* _Work task_
Pictures should be left out while the data beneath this task is written out word for word.

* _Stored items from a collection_
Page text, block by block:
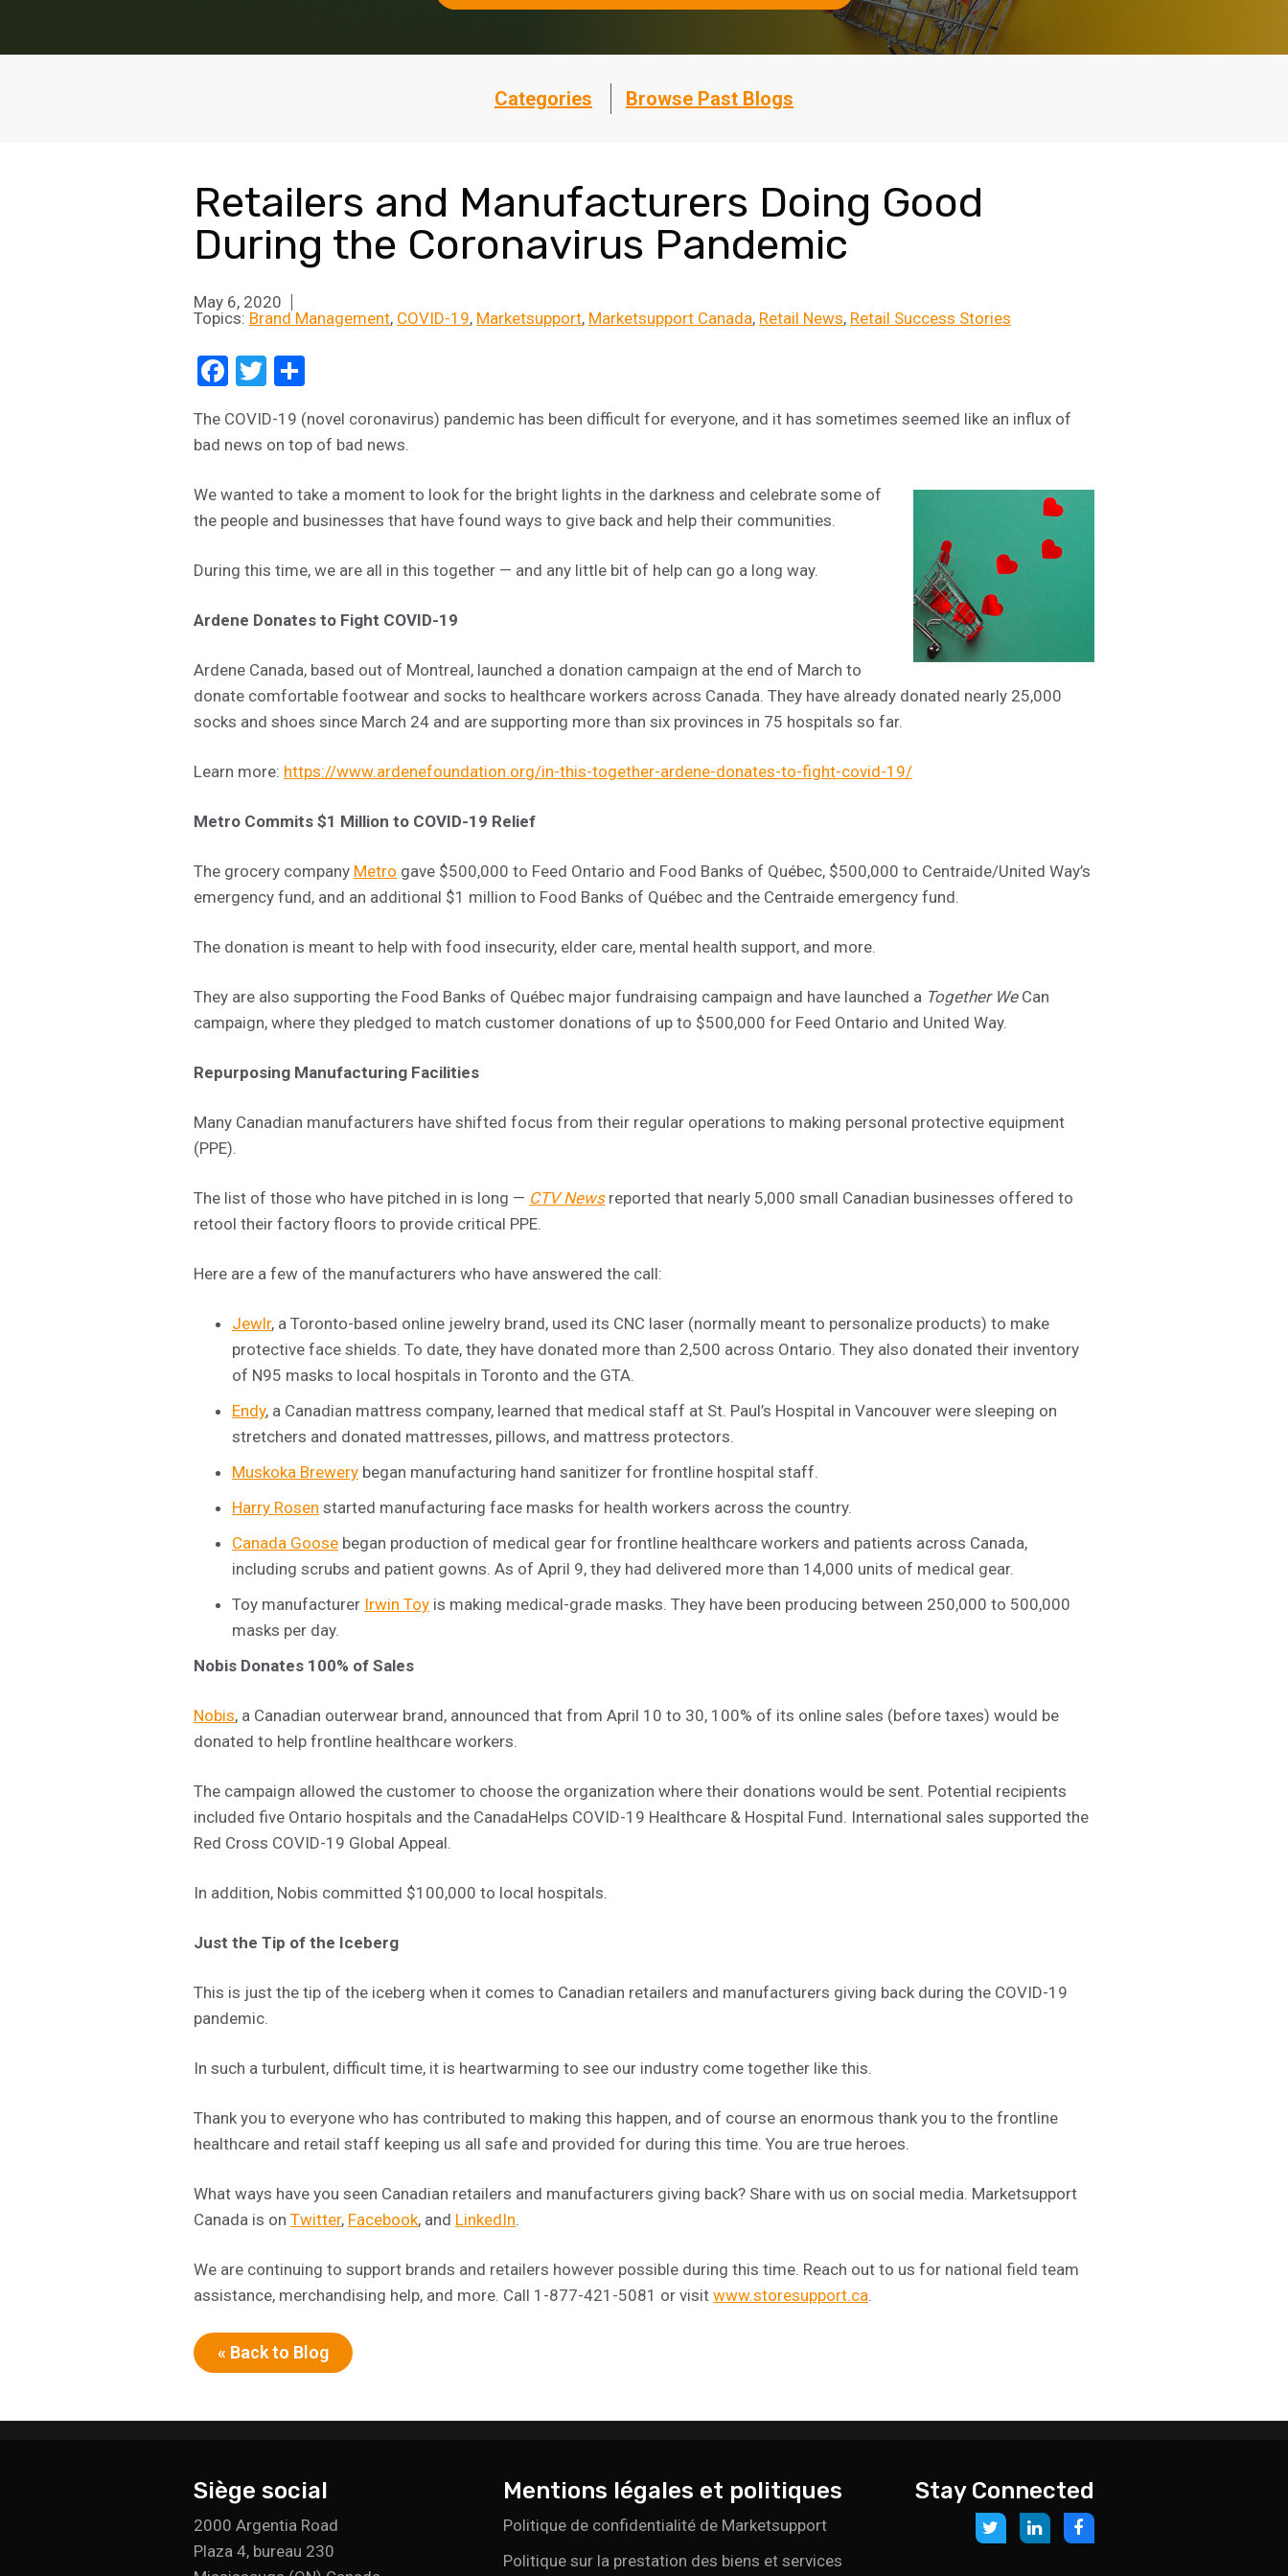
Categories Browse Past Blogs
Retailers and Manufacturers Doing Good
During the Coronavirus Pandemic
May 6, 2020
Topics: Brand Management COVID-19 Marketsupport Marketsupport Canada Retail News Retail Success Stories
Facebook
Twitter
The COVID-19 (novel coronavirus) pandemic has been difficult for everyone, and it has sometimes seemed like an influx of
bad news on top of bad news.
We wanted to take a moment to look for the bright lights in the darkness and celebrate some of
the people and businesses that have found ways to give back and help their communities.
During this time, we are all in this together — and any little bit of help can go a long way.
Ardene Donates to Fight COVID-19
Ardene Canada, based out of Montreal, launched a donation campaign at the end of March to
donate comfortable footwear and socks to healthcare workers across Canada. They have already donated nearly 25,000
socks and shoes since March 24 and are supporting more than six provinces in 75 hospitals so far.
Learn more: https://www.ardenefoundation.org/in-this-together-ardene-donates-to-fight-covid-19/
Metro Commits $1 Million to COVID-19 Relief
The grocery company Metro gave $500,000 to Feed Ontario and Food Banks of Québec, $500,000 to Centraide/United Way’s
emergency fund, and an additional $1 million to Food Banks of Québec and the Centraide emergency fund.
The donation is meant to help with food insecurity, elder care, mental health support, and more.
They are also supporting the Food Banks of Québec major fundraising campaign and have launched a Together We Can
campaign, where they pledged to match customer donations of up to $500,000 for Feed Ontario and United Way.
Repurposing Manufacturing Facilities
Many Canadian manufacturers have shifted focus from their regular operations to making personal protective equipment
(PPE).
The list of those who have pitched in is long — CTV Newsreported that nearly 5,000 small Canadian businesses offered to
retool their factory floors to provide critical PPE.
Here are a few of the manufacturers who have answered the call:
Jewlr, a Toronto-based online jewelry brand, used its CNC laser (normally meant to personalize products) to make
protective face shields. To date, they have donated more than 2,500 across Ontario. They also donated their inventory
of N95 masks to local hospitals in Toronto and the GTA.
Endy, a Canadian mattress company, learned that medical staff at St. Paul’s Hospital in Vancouver were sleeping on
stretchers and donated mattresses, pillows, and mattress protectors.
Muskoka Brewery began manufacturing hand sanitizer for frontline hospital staff.
Harry Rosen started manufacturing face masks for health workers across the country.
Canada Goose began production of medical gear for frontline healthcare workers and patients across Canada,
including scrubs and patient gowns. As of April 9, they had delivered more than 14,000 units of medical gear.
Toy manufacturer Irwin Toy is making medical-grade masks. They have been producing between 250,000 to 500,000
masks per day.
Nobis Donates 100% of Sales
Nobis, a Canadian outerwear brand, announced that from April 10 to 30, 100% of its online sales (before taxes) would be
donated to help frontline healthcare workers.
The campaign allowed the customer to choose the organization where their donations would be sent. Potential recipients
included five Ontario hospitals and the CanadaHelps COVID-19 Healthcare & Hospital Fund. International sales supported the
Red Cross COVID-19 Global Appeal.
In addition, Nobis committed $100,000 to local hospitals.
Just the Tip of the Iceberg
This is just the tip of the iceberg when it comes to Canadian retailers and manufacturers giving back during the COVID-19
pandemic.
In such a turbulent, difficult time, it is heartwarming to see our industry come together like this.
Thank you to everyone who has contributed to making this happen, and of course an enormous thank you to the frontline
healthcare and retail staff keeping us all safe and provided for during this time. You are true heroes.
What ways have you seen Canadian retailers and manufacturers giving back? Share with us on social media. Marketsupport
Canada is on Twitter, Facebook, and LinkedIn.
We are continuing to support brands and retailers however possible during this time. Reach out to us for national field team
assistance, merchandising help, and more. Call 1-877-421-5081 or visit www.storesupport.ca.
« Back to Blog
Siège social
2000 Argentia Road
Plaza 4, bureau 230
Mentions légales et politiques
Politique de confidentialité de Marketsupport
Politique sur la prestation des biens et services
Stay Connected
Link
to:
Link
to:
Link
to:

* _Output of the exercise_
Page text, block by block:
Categories Browse Past Blogs
Retailers and Manufacturers Doing Good
During the Coronavirus Pandemic
May 6, 2020
Topics: Brand Management COVID-19 Marketsupport Marketsupport Canada Retail News Retail Success Stories
Facebook
Twitter
The COVID-19 (novel coronavirus) pandemic has been difficult for everyone, and it has sometimes seemed like an influx of
bad news on top of bad news.
We wanted to take a moment to look for the bright lights in the darkness and celebrate some of
the people and businesses that have found ways to give back and help their communities.
During this time, we are all in this together — and any little bit of help can go a long way.
Ardene Donates to Fight COVID-19
Ardene Canada, based out of Montreal, launched a donation campaign at the end of March to
donate comfortable footwear and socks to healthcare workers across Canada. They have already donated nearly 25,000
socks and shoes since March 24 and are supporting more than six provinces in 75 hospitals so far.
Learn more: https://www.ardenefoundation.org/in-this-together-ardene-donates-to-fight-covid-19/
Metro Commits $1 Million to COVID-19 Relief
The grocery company Metro gave $500,000 to Feed Ontario and Food Banks of Québec, $500,000 to Centraide/United Way’s
emergency fund, and an additional $1 million to Food Banks of Québec and the Centraide emergency fund.
The donation is meant to help with food insecurity, elder care, mental health support, and more.
They are also supporting the Food Banks of Québec major fundraising campaign and have launched a Together We Can
campaign, where they pledged to match customer donations of up to $500,000 for Feed Ontario and United Way.
Repurposing Manufacturing Facilities
Many Canadian manufacturers have shifted focus from their regular operations to making personal protective equipment
(PPE).
The list of those who have pitched in is long — CTV Newsreported that nearly 5,000 small Canadian businesses offered to
retool their factory floors to provide critical PPE.
Here are a few of the manufacturers who have answered the call:
Jewlr, a Toronto-based online jewelry brand, used its CNC laser (normally meant to personalize products) to make
protective face shields. To date, they have donated more than 2,500 across Ontario. They also donated their inventory
of N95 masks to local hospitals in Toronto and the GTA.
Endy, a Canadian mattress company, learned that medical staff at St. Paul’s Hospital in Vancouver were sleeping on
stretchers and donated mattresses, pillows, and mattress protectors.
Muskoka Brewery began manufacturing hand sanitizer for frontline hospital staff.
Harry Rosen started manufacturing face masks for health workers across the country.
Canada Goose began production of medical gear for frontline healthcare workers and patients across Canada,
including scrubs and patient gowns. As of April 9, they had delivered more than 14,000 units of medical gear.
Toy manufacturer Irwin Toy is making medical-grade masks. They have been producing between 250,000 to 500,000
masks per day.
Nobis Donates 100% of Sales
Nobis, a Canadian outerwear brand, announced that from April 10 to 30, 100% of its online sales (before taxes) would be
donated to help frontline healthcare workers.
The campaign allowed the customer to choose the organization where their donations would be sent. Potential recipients
included five Ontario hospitals and the CanadaHelps COVID-19 Healthcare & Hospital Fund. International sales supported the
Red Cross COVID-19 Global Appeal.
In addition, Nobis committed $100,000 to local hospitals.
Just the Tip of the Iceberg
This is just the tip of the iceberg when it comes to Canadian retailers and manufacturers giving back during the COVID-19
pandemic.
In such a turbulent, difficult time, it is heartwarming to see our industry come together like this.
Thank you to everyone who has contributed to making this happen, and of course an enormous thank you to the frontline
healthcare and retail staff keeping us all safe and provided for during this time. You are true heroes.
What ways have you seen Canadian retailers and manufacturers giving back? Share with us on social media. Marketsupport
Canada is on Twitter, Facebook, and LinkedIn.
We are continuing to support brands and retailers however possible during this time. Reach out to us for national field team
assistance, merchandising help, and more. Call 1-877-421-5081 or visit www.storesupport.ca.
« Back to Blog
Siège social
2000 Argentia Road
Plaza 4, bureau 230
Mentions légales et politiques
Politique de confidentialité de Marketsupport
Politique sur la prestation des biens et services
Stay Connected
Link
to:
Link
to:
Link
to:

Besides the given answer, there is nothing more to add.